==== Provided material ====

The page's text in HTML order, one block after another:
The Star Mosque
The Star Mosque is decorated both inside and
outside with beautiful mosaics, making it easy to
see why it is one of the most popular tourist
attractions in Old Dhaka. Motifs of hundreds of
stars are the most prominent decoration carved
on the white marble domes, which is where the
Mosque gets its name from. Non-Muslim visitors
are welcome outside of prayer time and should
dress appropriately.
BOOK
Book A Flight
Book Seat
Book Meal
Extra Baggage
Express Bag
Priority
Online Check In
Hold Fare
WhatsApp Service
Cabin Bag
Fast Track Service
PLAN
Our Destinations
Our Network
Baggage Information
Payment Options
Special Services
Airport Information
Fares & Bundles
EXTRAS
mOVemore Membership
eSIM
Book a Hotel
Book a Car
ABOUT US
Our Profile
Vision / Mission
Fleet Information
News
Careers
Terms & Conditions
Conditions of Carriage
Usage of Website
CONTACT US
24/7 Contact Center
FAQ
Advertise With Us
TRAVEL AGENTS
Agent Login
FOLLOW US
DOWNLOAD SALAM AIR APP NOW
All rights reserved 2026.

====

### [Problem to work on]
Transcribe the data above in full, keeping every word as it is.

### [Answer box]
The page's text in HTML order, one block after another:
The Star Mosque
The Star Mosque is decorated both inside and
outside with beautiful mosaics, making it easy to
see why it is one of the most popular tourist
attractions in Old Dhaka. Motifs of hundreds of
stars are the most prominent decoration carved
on the white marble domes, which is where the
Mosque gets its name from. Non-Muslim visitors
are welcome outside of prayer time and should
dress appropriately.
BOOK
Book A Flight
Book Seat
Book Meal
Extra Baggage
Express Bag
Priority
Online Check In
Hold Fare
WhatsApp Service
Cabin Bag
Fast Track Service
PLAN
Our Destinations
Our Network
Baggage Information
Payment Options
Special Services
Airport Information
Fares & Bundles
EXTRAS
mOVemore Membership
eSIM
Book a Hotel
Book a Car
ABOUT US
Our Profile
Vision / Mission
Fleet Information
News
Careers
Terms & Conditions
Conditions of Carriage
Usage of Website
CONTACT US
24/7 Contact Center
FAQ
Advertise With Us
TRAVEL AGENTS
Agent Login
FOLLOW US
DOWNLOAD SALAM AIR APP NOW
All rights reserved 2026.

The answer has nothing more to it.